Re: 1 and 2 Order Boundary condition at the same p
I don't think I completely understand your statements or questions, but perhaps this will be germane.
For incompressible flow computation by the finite element method, I use divergence-free Hermite elements, where the degrees-of-freedom are the stream function and its curl (the velocity components). On no-flow non-slip boundaries, I usually assign both the stream function and velocities as boundary conditions. This seems to work very well, as the velocities are fixed or assigned at the boundary nodes and the the (constant) stream function assignment says nothing strange (no net flow) is going on between the nodes. For this type of problem it is both permissible and useful to use two boundary conditions of different order, if that is what you meant by first and second order B.C. |

Re: 1 and 2 Order Boundary condition at the same p
From what I understand/think you mean then you are mistaken - you need to look at a book on partial differential equations to see what defines a well-posed problem (incorrect use of boundary conditions for a pde usually results in an ill-posed problem).

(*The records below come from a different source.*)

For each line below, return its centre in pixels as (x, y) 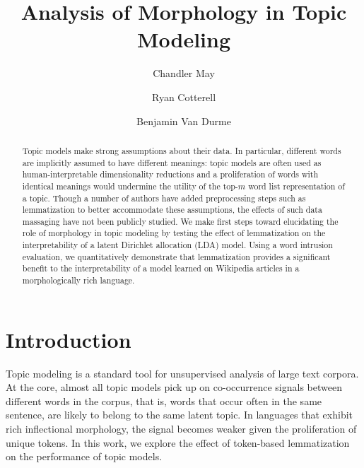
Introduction (69, 339)
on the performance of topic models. (84, 456)
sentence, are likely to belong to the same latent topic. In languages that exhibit (180, 415)
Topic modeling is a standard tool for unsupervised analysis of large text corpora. (182, 373)
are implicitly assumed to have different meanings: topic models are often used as (172, 162)
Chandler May (184, 73)
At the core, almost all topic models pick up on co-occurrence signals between (174, 387)
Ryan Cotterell (184, 96)

e.g. consider Hadamard's problem u_xx + u_yy = 0 with u = 0 on y=0,1 and the two boundary conditions u=f(y), u_x = 0 on x=0. If we write f(x) as a Fourier sine series then the solution will contain terms of the form sum (n=1,infinity) C_n.exp(n.pi.x)sin(n.pi.y) which, although convergent for x=0, does not converge for any x>0 (no matter how small!) |

Re: 1 and 2 Order Boundary condition at the same p
There is a difference between continuum problems and their discrete analog. My remarks here are in the context of the finite element method in 2D using Hermite elements. I will also be talking about four-node elements, but this is not an essential restriction. For problems like the themal cavity, the DOFs of the thermal element are the temperature and temperature gradients at each node. For incompressible fluids, the DOFs are the stream function and solenoidal velocity components at each node. The scalar steam function element is cubic complete (as is the thermal element). Taking the curl of the stream function element gives a vector element that is obviously divergence-free on the element, and perhaps less obvious, has sufficient continuity at element boundaries that the divergence vanishes at element interfaces as well.

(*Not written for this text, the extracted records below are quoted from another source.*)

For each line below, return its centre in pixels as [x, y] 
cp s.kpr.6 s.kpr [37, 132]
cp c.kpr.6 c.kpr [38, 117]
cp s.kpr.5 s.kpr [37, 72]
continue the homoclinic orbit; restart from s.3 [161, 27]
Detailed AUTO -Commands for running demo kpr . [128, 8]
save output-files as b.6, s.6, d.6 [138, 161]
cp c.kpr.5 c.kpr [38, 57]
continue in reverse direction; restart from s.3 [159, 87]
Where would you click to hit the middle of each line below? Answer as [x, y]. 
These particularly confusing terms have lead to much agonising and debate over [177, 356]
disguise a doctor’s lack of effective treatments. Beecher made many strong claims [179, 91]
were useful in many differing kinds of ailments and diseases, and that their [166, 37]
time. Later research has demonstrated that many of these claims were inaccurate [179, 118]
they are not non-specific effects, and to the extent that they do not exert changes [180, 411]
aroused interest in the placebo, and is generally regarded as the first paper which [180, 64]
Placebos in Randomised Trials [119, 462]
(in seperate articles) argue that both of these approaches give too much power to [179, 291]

Consider the example of developed or developing flow in a channel. I will apply no BC at the outlet, the so-called "do nothing" boundary condition. No-slip velocity and constant stream function BC are applied along the sides of the channel (no pressures are involved). Start with fully-developed flow at the inlet. If one were using linear Lagrange elements for the velocity components, one might interpolate the parabolic profile at the nodes. One is then stuck with a linear behavior between the nodes. Likewise, with the Hermite element, one would have a parabolic velocity profile at the nodes, but the velocity between the nodes is undetermined by these BCs. One can assign a consistent stream function at the inlet nodes (resulting in an exact parabolic profile), or let the inlet stream function be determined by the solution, or assign stream function values inconsistent with the parabolic profile. In any case one has a consistent foumulation for developing flow that is computationally stable. In fact, one can apply the BC above at the sides of the channel, with no inlet or outlet BC, and the problem is well-posed and converges to the parabolic profile in one step with one Newton-Raphson iteration to deal with the non=linearity. Likewise for the thermal cavity, one assigns the temperature T=const and dT/dy=0 on the sides to get a consistent formulation. The computations described above were done in Matlab. In summary, one has more flexibility in forming a well-posed problem in the discrete case, but if this flexibility is abused, you may not have the specification you expect. |

Re: 1 and 2 Order Boundary condition at the same p
My comment was to the original poster and is my interpretation of his question.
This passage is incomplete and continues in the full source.